→ Problem to solve
All entries below need to be written out exactly, but without their pictures.

→ Stored items

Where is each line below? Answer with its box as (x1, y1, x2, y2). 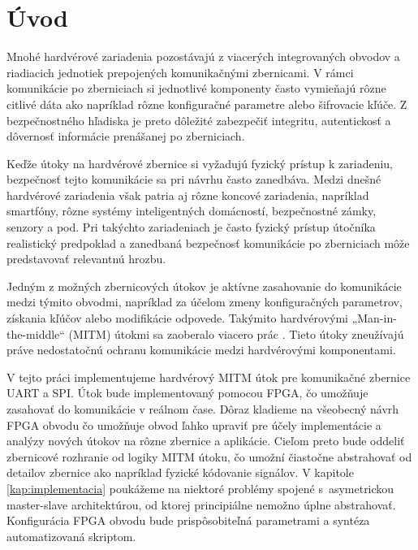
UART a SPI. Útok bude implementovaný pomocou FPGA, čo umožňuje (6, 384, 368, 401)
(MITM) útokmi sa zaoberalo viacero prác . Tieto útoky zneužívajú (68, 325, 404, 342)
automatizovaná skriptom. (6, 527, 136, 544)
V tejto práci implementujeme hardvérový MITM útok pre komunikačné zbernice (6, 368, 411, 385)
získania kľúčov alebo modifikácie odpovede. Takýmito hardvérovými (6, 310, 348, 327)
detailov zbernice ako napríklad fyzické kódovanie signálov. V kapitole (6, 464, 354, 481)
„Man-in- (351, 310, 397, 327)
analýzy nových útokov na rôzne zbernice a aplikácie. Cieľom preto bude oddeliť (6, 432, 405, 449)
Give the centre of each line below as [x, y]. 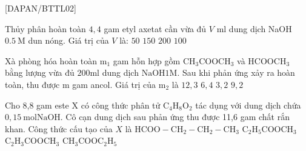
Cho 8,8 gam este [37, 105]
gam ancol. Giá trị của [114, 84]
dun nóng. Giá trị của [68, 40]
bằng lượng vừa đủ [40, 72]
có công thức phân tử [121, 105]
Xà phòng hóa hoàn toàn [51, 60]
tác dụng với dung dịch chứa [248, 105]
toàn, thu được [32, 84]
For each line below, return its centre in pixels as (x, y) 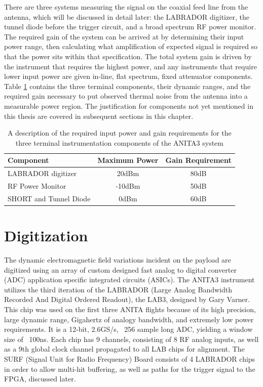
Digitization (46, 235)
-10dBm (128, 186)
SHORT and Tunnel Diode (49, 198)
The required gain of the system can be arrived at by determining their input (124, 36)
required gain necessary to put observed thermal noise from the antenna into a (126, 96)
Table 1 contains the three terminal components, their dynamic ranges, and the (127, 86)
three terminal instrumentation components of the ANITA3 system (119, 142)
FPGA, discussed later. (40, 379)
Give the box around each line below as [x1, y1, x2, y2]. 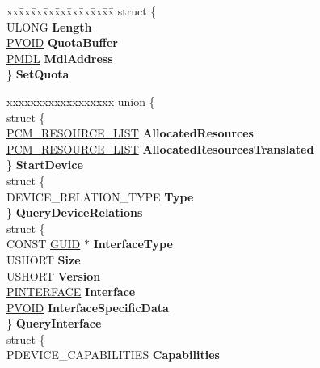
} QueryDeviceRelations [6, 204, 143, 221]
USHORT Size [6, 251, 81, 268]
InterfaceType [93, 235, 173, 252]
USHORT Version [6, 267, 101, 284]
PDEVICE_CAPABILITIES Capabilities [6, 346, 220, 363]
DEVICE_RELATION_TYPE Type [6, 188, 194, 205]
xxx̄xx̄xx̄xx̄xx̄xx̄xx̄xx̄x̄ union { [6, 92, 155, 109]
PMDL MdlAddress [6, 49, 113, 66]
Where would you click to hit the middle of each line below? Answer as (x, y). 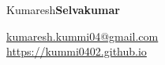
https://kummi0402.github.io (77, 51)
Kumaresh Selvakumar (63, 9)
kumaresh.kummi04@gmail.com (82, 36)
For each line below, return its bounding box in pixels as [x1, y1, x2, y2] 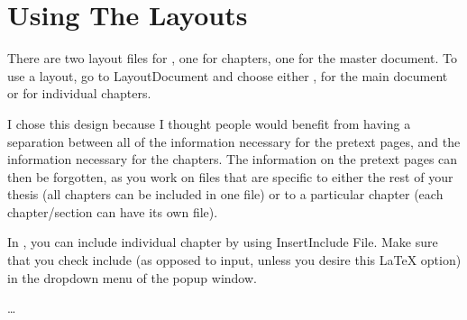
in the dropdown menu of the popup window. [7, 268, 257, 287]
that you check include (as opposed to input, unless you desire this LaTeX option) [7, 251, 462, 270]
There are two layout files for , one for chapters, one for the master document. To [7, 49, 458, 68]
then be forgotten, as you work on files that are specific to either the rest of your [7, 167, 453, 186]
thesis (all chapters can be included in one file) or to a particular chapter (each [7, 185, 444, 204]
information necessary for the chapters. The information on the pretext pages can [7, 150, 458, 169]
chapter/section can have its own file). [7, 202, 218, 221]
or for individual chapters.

→ Answer to this problem
Where is each line below? Answer with its box as (x1, y1, x2, y2). 
UART a SPI. Útok bude implementovaný pomocou FPGA, čo umožňuje (6, 384, 368, 401)
(MITM) útokmi sa zaoberalo viacero prác . Tieto útoky zneužívajú (68, 325, 404, 342)
automatizovaná skriptom. (6, 527, 136, 544)
V tejto práci implementujeme hardvérový MITM útok pre komunikačné zbernice (6, 368, 411, 385)
získania kľúčov alebo modifikácie odpovede. Takýmito hardvérovými (6, 310, 348, 327)
detailov zbernice ako napríklad fyzické kódovanie signálov. V kapitole (6, 464, 354, 481)
„Man-in- (351, 310, 397, 327)
analýzy nových útokov na rôzne zbernice a aplikácie. Cieľom preto bude oddeliť (6, 432, 405, 449)
Give the centre of each line below as [x, y]. 
Cho 8,8 gam este [37, 105]
gam ancol. Giá trị của [114, 84]
dun nóng. Giá trị của [68, 40]
bằng lượng vừa đủ [40, 72]
có công thức phân tử [121, 105]
Xà phòng hóa hoàn toàn [51, 60]
tác dụng với dung dịch chứa [248, 105]
toàn, thu được [32, 84]
For each line below, return its centre in pixels as (x, y) 
Digitization (46, 235)
-10dBm (128, 186)
SHORT and Tunnel Diode (49, 198)
The required gain of the system can be arrived at by determining their input (124, 36)
required gain necessary to put observed thermal noise from the antenna into a (126, 96)
Table 1 contains the three terminal components, their dynamic ranges, and the (127, 86)
three terminal instrumentation components of the ANITA3 system (119, 142)
FPGA, discussed later. (40, 379)
Give the box around each line below as [x1, y1, x2, y2]. 
} QueryDeviceRelations [6, 204, 143, 221]
USHORT Size [6, 251, 81, 268]
InterfaceType [93, 235, 173, 252]
USHORT Version [6, 267, 101, 284]
PDEVICE_CAPABILITIES Capabilities [6, 346, 220, 363]
DEVICE_RELATION_TYPE Type [6, 188, 194, 205]
xxx̄xx̄xx̄xx̄xx̄xx̄xx̄xx̄x̄ union { [6, 92, 155, 109]
PMDL MdlAddress [6, 49, 113, 66]
Where would you click to hit the middle of each line below? Answer as (x, y). 
https://kummi0402.github.io (77, 51)
Kumaresh Selvakumar (63, 9)
kumaresh.kummi04@gmail.com (82, 36)
For each line below, return its bounding box in pixels as [x1, y1, x2, y2] 
in the dropdown menu of the popup window. [7, 268, 257, 287]
that you check include (as opposed to input, unless you desire this LaTeX option) [7, 251, 462, 270]
There are two layout files for , one for chapters, one for the master document. To [7, 49, 458, 68]
then be forgotten, as you work on files that are specific to either the rest of your [7, 167, 453, 186]
thesis (all chapters can be included in one file) or to a particular chapter (each [7, 185, 444, 204]
information necessary for the chapters. The information on the pretext pages can [7, 150, 458, 169]
chapter/section can have its own file). [7, 202, 218, 221]
or for individual chapters.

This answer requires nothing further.